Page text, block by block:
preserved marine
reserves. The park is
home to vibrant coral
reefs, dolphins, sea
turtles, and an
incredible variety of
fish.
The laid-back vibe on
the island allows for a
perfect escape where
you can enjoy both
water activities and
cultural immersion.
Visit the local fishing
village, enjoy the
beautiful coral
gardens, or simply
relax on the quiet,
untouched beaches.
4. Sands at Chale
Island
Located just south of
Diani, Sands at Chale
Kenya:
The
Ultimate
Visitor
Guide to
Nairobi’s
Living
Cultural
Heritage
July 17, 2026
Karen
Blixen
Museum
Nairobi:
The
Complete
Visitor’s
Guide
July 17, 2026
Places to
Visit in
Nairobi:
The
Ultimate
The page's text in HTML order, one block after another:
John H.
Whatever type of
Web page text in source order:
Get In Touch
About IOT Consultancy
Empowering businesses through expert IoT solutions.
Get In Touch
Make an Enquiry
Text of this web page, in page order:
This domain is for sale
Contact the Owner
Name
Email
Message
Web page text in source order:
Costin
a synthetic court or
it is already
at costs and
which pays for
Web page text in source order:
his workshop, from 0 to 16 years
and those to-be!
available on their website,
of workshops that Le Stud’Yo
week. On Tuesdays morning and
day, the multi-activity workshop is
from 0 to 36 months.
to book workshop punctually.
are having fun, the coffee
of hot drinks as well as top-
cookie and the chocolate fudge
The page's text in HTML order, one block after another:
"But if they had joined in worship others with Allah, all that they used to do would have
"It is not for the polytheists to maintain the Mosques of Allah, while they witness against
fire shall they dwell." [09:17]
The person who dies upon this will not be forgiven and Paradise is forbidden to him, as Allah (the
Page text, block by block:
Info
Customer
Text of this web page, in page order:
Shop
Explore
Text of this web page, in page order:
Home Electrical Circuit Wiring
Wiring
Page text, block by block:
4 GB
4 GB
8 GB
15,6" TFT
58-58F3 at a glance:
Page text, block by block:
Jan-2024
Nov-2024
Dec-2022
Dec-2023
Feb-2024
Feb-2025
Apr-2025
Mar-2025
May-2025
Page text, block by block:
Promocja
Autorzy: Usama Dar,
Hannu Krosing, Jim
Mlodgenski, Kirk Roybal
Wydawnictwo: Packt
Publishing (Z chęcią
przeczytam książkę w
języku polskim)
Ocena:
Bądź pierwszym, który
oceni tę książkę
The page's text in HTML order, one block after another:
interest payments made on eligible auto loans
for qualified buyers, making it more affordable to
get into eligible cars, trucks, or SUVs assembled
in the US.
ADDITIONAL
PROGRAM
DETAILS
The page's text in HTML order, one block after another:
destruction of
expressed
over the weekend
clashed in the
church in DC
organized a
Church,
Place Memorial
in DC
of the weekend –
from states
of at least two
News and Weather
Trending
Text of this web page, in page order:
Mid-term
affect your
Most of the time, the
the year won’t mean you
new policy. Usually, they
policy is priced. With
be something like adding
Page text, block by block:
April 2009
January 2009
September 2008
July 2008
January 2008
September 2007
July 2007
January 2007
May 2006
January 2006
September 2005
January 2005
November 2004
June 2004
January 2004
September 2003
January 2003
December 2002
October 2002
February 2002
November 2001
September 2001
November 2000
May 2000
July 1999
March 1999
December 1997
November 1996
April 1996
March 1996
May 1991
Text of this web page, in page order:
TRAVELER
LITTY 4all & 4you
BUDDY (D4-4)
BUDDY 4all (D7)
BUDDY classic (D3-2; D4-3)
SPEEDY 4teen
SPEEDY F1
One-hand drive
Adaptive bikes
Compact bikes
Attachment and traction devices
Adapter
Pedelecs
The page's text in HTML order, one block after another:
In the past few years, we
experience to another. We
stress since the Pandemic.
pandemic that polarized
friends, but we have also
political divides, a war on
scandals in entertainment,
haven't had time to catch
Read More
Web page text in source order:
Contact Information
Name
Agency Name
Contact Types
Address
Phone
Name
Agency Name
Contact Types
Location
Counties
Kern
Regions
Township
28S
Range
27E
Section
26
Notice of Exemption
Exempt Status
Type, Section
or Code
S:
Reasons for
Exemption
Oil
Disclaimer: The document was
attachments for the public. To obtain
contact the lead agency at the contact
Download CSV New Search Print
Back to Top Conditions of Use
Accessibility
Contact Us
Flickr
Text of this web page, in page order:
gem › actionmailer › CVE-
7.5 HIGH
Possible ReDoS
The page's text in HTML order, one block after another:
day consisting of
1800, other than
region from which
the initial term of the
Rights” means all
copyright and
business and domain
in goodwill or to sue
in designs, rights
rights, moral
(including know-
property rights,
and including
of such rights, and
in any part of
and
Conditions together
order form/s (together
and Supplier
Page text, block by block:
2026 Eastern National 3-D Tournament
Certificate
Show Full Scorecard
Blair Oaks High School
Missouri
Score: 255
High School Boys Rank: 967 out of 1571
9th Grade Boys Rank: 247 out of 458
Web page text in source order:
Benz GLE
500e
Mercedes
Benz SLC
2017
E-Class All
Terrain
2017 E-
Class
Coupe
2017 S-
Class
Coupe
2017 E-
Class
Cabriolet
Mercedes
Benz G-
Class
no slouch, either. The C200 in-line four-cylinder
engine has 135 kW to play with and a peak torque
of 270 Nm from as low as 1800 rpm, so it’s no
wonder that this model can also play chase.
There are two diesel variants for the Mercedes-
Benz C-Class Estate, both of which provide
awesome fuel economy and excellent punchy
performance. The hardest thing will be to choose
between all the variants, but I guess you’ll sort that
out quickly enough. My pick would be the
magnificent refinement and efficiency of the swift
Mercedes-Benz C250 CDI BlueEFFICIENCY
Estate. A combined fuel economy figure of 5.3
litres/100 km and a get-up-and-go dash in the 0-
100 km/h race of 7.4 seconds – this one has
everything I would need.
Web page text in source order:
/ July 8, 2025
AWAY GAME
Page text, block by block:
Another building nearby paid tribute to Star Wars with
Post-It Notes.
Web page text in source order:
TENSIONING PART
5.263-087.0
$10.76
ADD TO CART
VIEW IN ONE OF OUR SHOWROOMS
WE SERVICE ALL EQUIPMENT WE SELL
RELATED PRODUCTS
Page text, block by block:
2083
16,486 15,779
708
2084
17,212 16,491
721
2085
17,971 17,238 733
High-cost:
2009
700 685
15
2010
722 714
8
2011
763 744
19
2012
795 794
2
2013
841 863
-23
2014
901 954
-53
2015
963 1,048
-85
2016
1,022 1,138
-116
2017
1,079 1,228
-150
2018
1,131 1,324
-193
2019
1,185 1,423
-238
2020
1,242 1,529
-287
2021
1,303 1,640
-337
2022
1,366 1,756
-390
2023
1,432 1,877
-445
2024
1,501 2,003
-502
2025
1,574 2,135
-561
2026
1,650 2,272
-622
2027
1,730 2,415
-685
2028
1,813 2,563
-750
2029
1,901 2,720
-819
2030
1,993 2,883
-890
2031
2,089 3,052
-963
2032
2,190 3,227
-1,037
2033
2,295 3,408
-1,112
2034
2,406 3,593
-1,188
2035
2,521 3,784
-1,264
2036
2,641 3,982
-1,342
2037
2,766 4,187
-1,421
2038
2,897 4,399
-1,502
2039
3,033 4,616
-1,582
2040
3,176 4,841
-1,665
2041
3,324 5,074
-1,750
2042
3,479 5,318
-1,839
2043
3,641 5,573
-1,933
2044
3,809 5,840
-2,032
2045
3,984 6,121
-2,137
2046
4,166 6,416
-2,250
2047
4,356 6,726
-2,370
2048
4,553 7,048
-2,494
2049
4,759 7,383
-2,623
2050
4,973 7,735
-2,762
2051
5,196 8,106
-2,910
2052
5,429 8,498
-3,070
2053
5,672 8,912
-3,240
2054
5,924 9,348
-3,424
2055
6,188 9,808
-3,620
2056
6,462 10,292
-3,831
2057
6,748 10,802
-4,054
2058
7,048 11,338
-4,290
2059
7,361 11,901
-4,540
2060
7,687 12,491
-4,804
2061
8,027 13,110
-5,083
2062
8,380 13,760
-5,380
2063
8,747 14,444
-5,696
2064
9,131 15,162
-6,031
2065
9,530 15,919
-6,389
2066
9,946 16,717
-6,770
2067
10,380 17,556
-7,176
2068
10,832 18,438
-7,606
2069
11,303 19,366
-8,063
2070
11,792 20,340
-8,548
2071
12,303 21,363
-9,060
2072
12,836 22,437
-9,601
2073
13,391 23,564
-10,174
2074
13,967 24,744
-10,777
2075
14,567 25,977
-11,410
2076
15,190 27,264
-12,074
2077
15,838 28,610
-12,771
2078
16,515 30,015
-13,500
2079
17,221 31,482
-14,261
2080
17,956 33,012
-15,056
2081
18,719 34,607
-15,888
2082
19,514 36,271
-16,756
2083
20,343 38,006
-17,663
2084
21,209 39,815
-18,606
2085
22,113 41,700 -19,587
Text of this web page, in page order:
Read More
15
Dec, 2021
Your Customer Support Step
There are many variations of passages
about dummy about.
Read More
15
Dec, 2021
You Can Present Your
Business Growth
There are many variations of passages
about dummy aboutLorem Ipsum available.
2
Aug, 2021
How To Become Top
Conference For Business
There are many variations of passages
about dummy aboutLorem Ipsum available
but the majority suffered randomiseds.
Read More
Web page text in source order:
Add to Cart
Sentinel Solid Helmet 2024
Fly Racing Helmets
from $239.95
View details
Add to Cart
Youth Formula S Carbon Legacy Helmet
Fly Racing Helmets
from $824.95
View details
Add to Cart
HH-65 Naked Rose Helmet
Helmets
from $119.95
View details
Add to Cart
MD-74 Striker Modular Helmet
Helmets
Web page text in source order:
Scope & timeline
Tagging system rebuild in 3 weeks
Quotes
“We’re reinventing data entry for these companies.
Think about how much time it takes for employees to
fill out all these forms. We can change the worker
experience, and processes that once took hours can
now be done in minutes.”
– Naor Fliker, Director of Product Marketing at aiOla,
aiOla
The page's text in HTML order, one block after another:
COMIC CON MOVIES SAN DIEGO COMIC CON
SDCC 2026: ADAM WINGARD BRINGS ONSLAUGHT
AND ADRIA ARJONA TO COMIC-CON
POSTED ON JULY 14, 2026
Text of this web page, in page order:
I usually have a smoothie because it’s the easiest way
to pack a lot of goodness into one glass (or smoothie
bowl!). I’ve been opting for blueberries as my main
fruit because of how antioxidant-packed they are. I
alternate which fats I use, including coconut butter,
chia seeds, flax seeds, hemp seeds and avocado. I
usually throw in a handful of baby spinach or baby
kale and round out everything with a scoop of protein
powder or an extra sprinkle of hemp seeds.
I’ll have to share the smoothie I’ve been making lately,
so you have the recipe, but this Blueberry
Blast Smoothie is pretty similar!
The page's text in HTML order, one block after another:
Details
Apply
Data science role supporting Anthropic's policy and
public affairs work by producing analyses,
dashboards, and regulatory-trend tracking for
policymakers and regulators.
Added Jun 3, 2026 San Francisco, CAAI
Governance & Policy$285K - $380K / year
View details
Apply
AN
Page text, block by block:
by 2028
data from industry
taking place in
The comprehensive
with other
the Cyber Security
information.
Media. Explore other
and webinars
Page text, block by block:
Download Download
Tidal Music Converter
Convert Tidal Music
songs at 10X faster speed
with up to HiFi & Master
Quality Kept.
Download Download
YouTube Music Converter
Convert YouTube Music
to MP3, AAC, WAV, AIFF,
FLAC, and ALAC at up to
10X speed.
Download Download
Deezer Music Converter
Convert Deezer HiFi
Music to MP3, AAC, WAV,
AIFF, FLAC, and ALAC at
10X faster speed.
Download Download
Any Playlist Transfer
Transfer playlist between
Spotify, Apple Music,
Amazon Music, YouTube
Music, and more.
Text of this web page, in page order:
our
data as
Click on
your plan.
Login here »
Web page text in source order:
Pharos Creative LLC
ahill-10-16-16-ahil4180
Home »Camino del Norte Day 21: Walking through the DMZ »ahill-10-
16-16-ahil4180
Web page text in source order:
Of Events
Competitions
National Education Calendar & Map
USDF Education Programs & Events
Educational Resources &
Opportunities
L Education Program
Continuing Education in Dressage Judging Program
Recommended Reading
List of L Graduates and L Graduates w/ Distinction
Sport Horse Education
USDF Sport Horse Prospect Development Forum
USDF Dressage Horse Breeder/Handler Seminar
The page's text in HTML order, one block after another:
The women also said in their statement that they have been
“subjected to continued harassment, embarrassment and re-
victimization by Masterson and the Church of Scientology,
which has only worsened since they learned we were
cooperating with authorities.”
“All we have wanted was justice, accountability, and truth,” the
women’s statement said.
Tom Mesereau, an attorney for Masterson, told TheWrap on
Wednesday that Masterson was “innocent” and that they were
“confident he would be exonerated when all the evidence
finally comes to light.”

* * *

Produce exactly the lines from the one containing "USDF Dressage Horse Breeder/Handler Seminar" through the final line of the records above, both included, and no others.

USDF Dressage Horse Breeder/Handler Seminar
The page's text in HTML order, one block after another:
The women also said in their statement that they have been
“subjected to continued harassment, embarrassment and re-
victimization by Masterson and the Church of Scientology,
which has only worsened since they learned we were
cooperating with authorities.”
“All we have wanted was justice, accountability, and truth,” the
women’s statement said.
Tom Mesereau, an attorney for Masterson, told TheWrap on
Wednesday that Masterson was “innocent” and that they were
“confident he would be exonerated when all the evidence
finally comes to light.”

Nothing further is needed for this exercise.